Hey, c'est la première partie du chapitre 4. Première partie qui était en réalité prête depuis – ne me tapez pas – ben … Je sais pas, je dirai une semaine après la sortie du chapitre 2 ? Désolée, désolée mais laissez-moi m'expliquer.

En réalité, la première raison pour laquelle je voulais attendre la reprise de la S4 de Teen Wolf est en réalité pour commencer la race de Kate.

Puis est venu le personnage de Mason que j'avais donc planifié d'introduire dans ce chapitre. Donc oui, le chapitre entier est en réalité déjà tout prêt, il me manquait juste de mettre ce personnage pour qui j'ai de grands projets.

Puis est arrivé le trailer, et cet histoire de Benefactor. Vous savez quoi ? J'ai trouvé mon Benefactor. Ce truc m'a donné encore plus d'inspiration pour la suite (résultat : la fanfic est plus longue que prévue).

Mais Jeff Davis est une salope donc je vais être directe, il y a des choses que je vais ignorer dans cette saison :

L'histoire de Braeden (mercenaire oui, payée non, vous verrez pourquoi)

La famille de chasseur hispanique (Cela partait d'une bonne intention mais euh non lol ils craignent)

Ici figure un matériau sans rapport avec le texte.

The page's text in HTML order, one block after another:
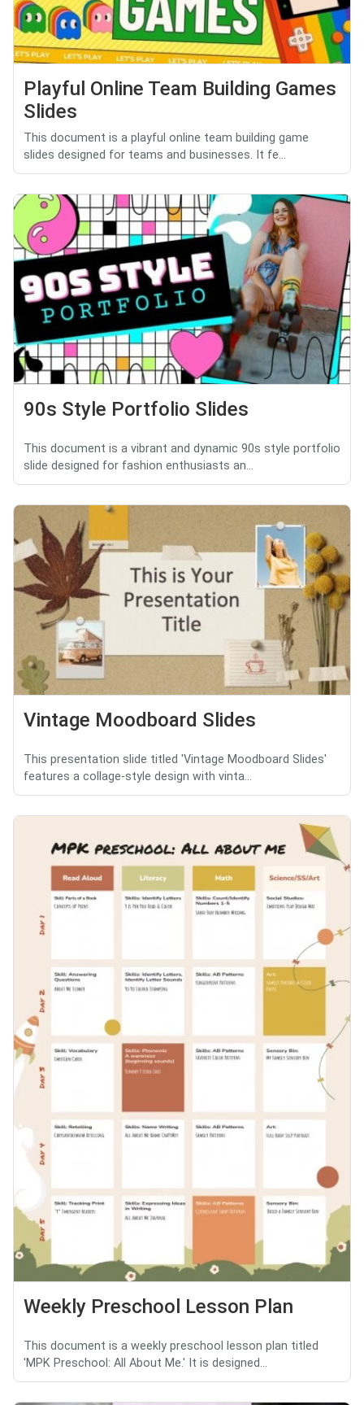
Playful Online Team Building Games
Slides
This document is a playful online team building game
slides designed for teams and businesses. It fe...
90s Style Portfolio Slides
This document is a vibrant and dynamic 90s style portfolio
slide designed for fashion enthusiasts an...
Vintage Moodboard Slides
This presentation slide titled 'Vintage Moodboard Slides'
features a collage-style design with vinta...
Weekly Preschool Lesson Plan
This document is a weekly preschool lesson plan titled
'MPK Preschool: All About Me.' It is designed...

L'interprétation de Malia (Je n'aime pas leur Malia, c'est une Mary Sue en puissance, c'est pour ça que je vais rendre le personnage plus souple et plus … Cassable pour en faire un bon personnage. Pour être franche, je n'aime pas Malia tout court en faite mais par respect pour les fans je vais juste en faire une personne avec des défauts comme des qualités, vous verrez et j'espère que vous aimerez)

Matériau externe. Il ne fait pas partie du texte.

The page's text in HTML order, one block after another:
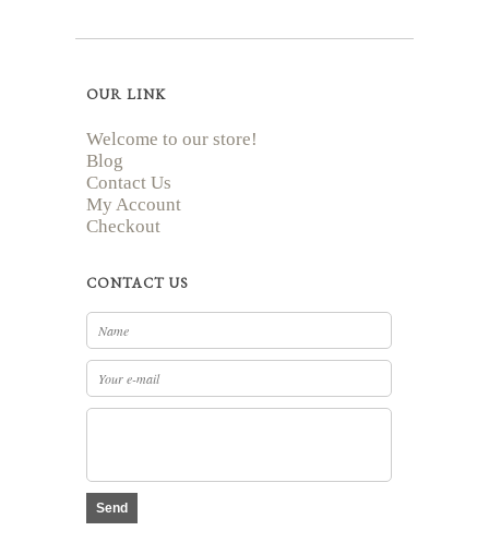
OUR LINK
Welcome to our store!
Blog
Contact Us
My Account
Checkout
CONTACT US
Send
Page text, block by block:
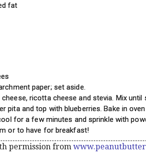
fat
paper; set aside.
ricotta cheese and stevia. Mix until
pita and top with blueberries. Bake in
for a few minutes and sprinkle with
or to have for breakfast!
permission from
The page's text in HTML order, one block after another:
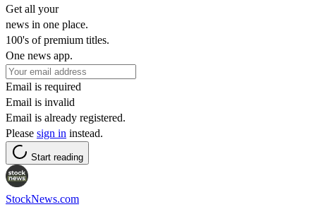
Get all your
news in one place.
100's of premium titles.
One news app.
Email is required
Email is invalid
Email is already registered.
Please sign in instead.
Start reading
StockNews.com
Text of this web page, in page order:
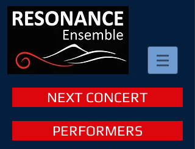
NEXT CONCERT
PERFORMERS

Tout le délire were-cheetah remixé à en faire quelque chose de cohérent (Oui car ce qu'ils ont fait avec ça … C'est de la merde, j'attends les lapins-garous avec impatience les gars.)

Vous verrez bien, je veux spoiler personne.

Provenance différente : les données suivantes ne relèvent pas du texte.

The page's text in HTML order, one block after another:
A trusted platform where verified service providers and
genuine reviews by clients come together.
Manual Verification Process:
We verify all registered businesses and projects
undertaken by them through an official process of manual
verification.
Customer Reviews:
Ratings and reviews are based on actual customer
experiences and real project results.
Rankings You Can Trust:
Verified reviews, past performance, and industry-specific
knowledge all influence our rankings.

Bon, à la semaine prochaine pour la deuxième partie, si ils mettent le personnage de Mason.

P.S : Quelqu'un peut expliquer à Jeff Davis que faire une intro classe c'est bien mais si c'est faire briller les yeux de ces personnages dans la foule, ça nique un peu le truc du « on doit pas se faire repérer par les chasseurs ». Je veux dire … Vous êtes certains qu'avec la discrétion de ces personnages, y'a que Danny qui aie remarqué qu'ils sont des loups-garous ?

P.S² : Aux personnes à qui je parle en pv sur ce site, vous aurez remarqué que je ne vous réponds plus ... Ce n'est que passager, je fais juste une crise d'anti-socialisme, je répondrai lorsque l'envie de discuter avec des êtres humains me reviendra.